The Rosalind Franklin Laboratory in Leamington Spa, which opened in the summer of 2021 at a cost of up to £1billion and was the largest of its kind in the country processing Covid 19 tests is now set to to close, with all but 50 of its 700 agency staff given 4 weeks notice.

Back in the summer of 2021 The Lowdown reported on the delays in opening the “mega lab” in the old Wolsley buildings in Leamington Spa, which was supposed to employ 600-plus people and take on the processing of millions of Covid tests, as part of the £37bn “test and trace” system chaired by Tory crony Dido Harding.

Harding had let slip to unions on the NHS Social Partnership Forum that a private company, Medacs, was to be given the contract to run the new labs, although like so many PPE contracts, the contract had not been advertised or put out to tender. 

Medacs is a subsidiary of the multinational Impellam Group, chaired by former Conservative Party deputy chair and tax exile Lord Ashcroft.

By March it was clear that some staff were also being recruited by Sodexo on fixed term contracts to work in the megalab, making no mention of NHS terms and conditions, NHS Pensions, or UKAS accreditation. 

The Leamington Courier reported an anonymous worker in the lab who warned that the lab and its staff would be left outside the NHS, and that people on universal credit were being recruited to a specific “trainee lab technician” role.

In June 2021 local MP Matt Western warned that:

“This is a scandal waiting to happen. I have heard from distressed residents waiting months to start jobs, many completely without income. I have heard from scientists who fear lack of regulation, poorly qualified staff and mismanagement at the facility.”

At its peak the lab was processing at the rate of 8.5 million tests per year. But now a statement from the UKHSA says it can scale up PCR testing quickly if required – for example, if a new concerning variant meant increased PCR testing was necessary or in the event of a future pandemic.

“Now that the number of PCR tests has reduced significantly, processing can be undertaken by existing NHS laboratories.” 
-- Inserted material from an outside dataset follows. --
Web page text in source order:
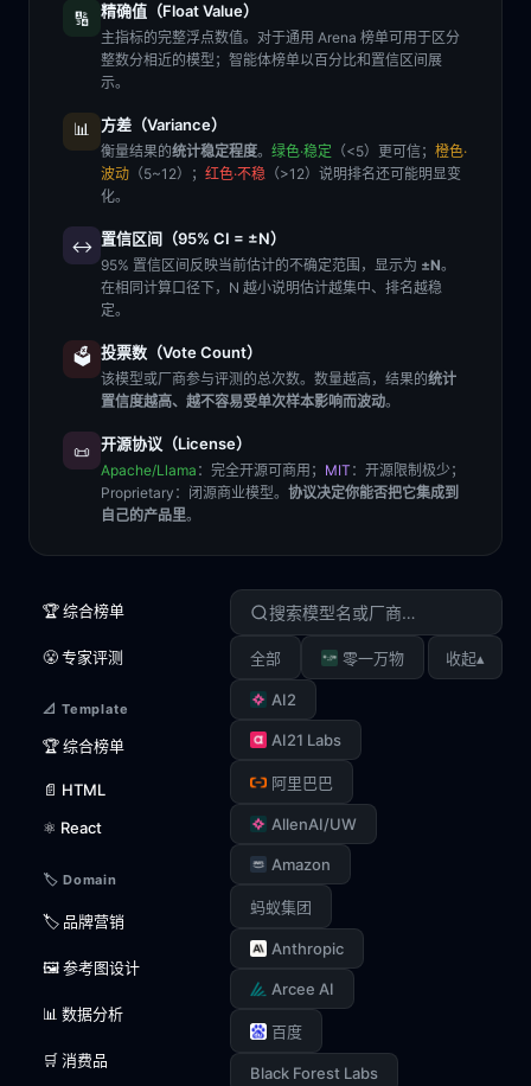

Western, whose office helped the Independent investigation that revealed that the cost of the lab was up to double the initial projection of £588m, has now told the BBC he wants answers about the running of the lab:

“At the time it was not clear whether this way going to be an NHS facility or a private facility,” he said. Questions need to be asked about where those agency workers came from, who made money from that.”

And of course who stands to gain if another pandemic comes along and requires this or another lab to be reopened once again.